The Law (35-37) Here is where Moo’s Luther-like sensibilities come through. Moo recognizes an eschatological dimension to Paul’s concern with Torah – its time is over. But the end of Torah is not arbitrary. Rather, Torah cannot make one right with God because it is a matter of doing and not believing (p. 35). I don’t feel like Moo really answers the why question – why is “doing” such a problem?
Another subject Moo treats here is the ongoing Christian use of the OT Law. Moo does emphasize that the OT is Scripture for all believers, but “The OT law has no direct authority over the believer but continues to be an indirect source (under the authority of NT teaching) for the moral life” (37). I think I know what Moo is trying to say, but I am wary of (1) using the word “indirect” and (2) setting the authority of the OT at one removed from the NT or, worse yet, under the authority of the NT! Does that mean the NT authorizes the OT as authority (and then what does it mean in practice that it is ‘indirect’)? Or does it mean that the NT only establishes as authoritative those parts of the OT that are clearly held as continuous for the moral life? This sounds to me like a pick-and-choose approach, which makes one wonder what it means to consider the entire OT authoritative for Christians? [sidenote: I think Brian Rosner is on much, much, much more secure ground in his new work, Paul and the Law where is sees Paul as re-characterizing Torah as ‘wisdom’ for the Christian, rather than law].
The Christian Life (37-38) – fine, but surprisingly short.
“The Faith of Christ” (38-48) – a nice overview and helpful reaffirmation of the “faith in Christ” view.

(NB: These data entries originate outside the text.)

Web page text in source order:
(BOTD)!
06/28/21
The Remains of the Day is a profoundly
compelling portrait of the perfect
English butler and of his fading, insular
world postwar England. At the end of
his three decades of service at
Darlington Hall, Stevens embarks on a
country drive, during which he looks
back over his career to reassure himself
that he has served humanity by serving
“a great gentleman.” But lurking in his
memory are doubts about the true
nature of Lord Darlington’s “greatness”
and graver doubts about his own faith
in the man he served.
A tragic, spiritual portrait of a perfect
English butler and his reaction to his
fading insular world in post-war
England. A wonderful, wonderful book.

Justification/Righteousness (48-62) – probably the most useful section of the introduction. It won’t surprise you to know Moo argues against Wright on the meaning of dik* language in Galatians. Moo thinks that it doesn’t mean covenant membership, but “right standing with God” (with a primary forensic sense). I think Moo is seeing the double-sided nature of the issue when he writes, “Membership in God’s people and justification are closely related, but they are not identical. One entails the other, but they are not the same” (p. 55) – I think this is about right. However, Moo goes on to say that Paul’s main focus is “status before God” (58) – I am not quite sure that is the main focus. (sidenote: on the question of the center of Paul’s theology, Moo says it is “union with Christ,” but justification “is a critical and important means of explicating his gospel”; see 57).
Before Moo concludes the introduction (with his textual outline), he gives a very brief discussion of rhetorical approaches to Galatians. I agree with Moo when he states that “Galatians does not appear to fit neatly into any of the major rhetorical categories” (63). Paul may have used some rhetorical conventions of his time, but finding a larger rhetorical framework is only of very limited value.

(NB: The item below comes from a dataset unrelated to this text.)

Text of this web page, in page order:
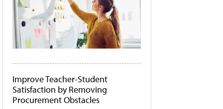
Improve Teacher-Student
Satisfaction by Removing
Procurement Obstacles

OK, that is the introduction. I was not surprised that I disagreed with Moo on the value of the work of James Dunn, N.T. Wright, John Barclay, and Francis Watson. I also did not find his introductory statements about Paul’s criticism of human doing (vs. human believing) convincing – but I will suspend my complete rejection of his view until I see all his exegetical comments!
Overall, though, I found the introduction pretty standard. His discussion of Pistis Christou is commendable and his extensive study of justification/righteousness is worth reading as well.